C. Upon termination of the Consultant for any reason, or at any
time upon request of the Company, the Consultant agrees to deliver to the
Company all materials of any nature which are in the Consultant's possession or
control and which are or contain Confidential Information, Work Product or Work
Products (hereinafter defined), or which are otherwise the property of the
Company or any vendor, licensor, licensee, customer or client of the Company,
including, but not limited to writings, designs, documents, records, data,
memoranda, tapes and disks containing software, computer source code listings,
routines, file layouts, record layouts, system design information, models,
manuals, documentation and notes.
D. All copyrights, logos and other advertising materials, conceived
by the Consultant specifically in connection with the consulting services
rendered by Consultant for Company under this Agreement (alone or with others)

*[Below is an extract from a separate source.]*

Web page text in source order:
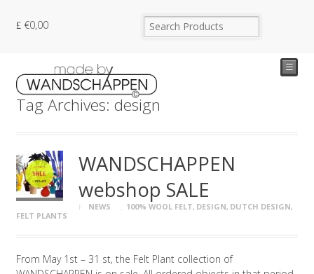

during the Term ("Work Product") shall be the exclusive property of and assigned
to the Company or as the Company may direct without compensation to the
Consultant other than the compensation provided for herein. Any records with
respect to the foregoing shall be the sole and exclusive property of the Company
and the Consultant shall surrender possession of such records to the Company
upon any suspension or termination of the Consultant. Any Work Product shall be
deemed incorporated in the definition of Confidential Information for all
purposes hereunder.
E. The Consultant will not assert any rights with respect to the
Company, its business, or any of its products, processes and other services
relating thereto, Work Product or any Confidential Information as having been
acquired or known by the Consultant prior to the commencement of the
Consultant's engagement by the Company unless such rights are asserted in good
faith and verified.
15. Work Product
A. The Consultant represents and warrants to the Company that all
work that the Consultant performs, for or on behalf of the Company, and all work
product that the Consultant produces, including, but not limited to, software,
documentation, memoranda, ideas, designs, inventions, processes, algorithms,
etc. (also "Work Product") will not knowingly infringe upon or violate any
patent, copyright, trade secret or other property right of any other third
party. Further, the Consultant will not disclose to the Company or use in any of
the Consultant's Work Product any confidential or proprietary information
belonging to others, unless both the owner thereof and the Company have
consented to such disclosure and usage.
B. The Consultant will promptly disclose to the Company all Work
Products developed by the Consultant within the scope of the Consultant acting
as a consultant to the Company or which relate directly to, or involve the use
of, any Confidential Information including, but not limited to, all software,
concepts, ideas and designs, and all documentation, manuals, letters, pamphlets,
drafts, memoranda and other documents, writings or tangible things of any kind.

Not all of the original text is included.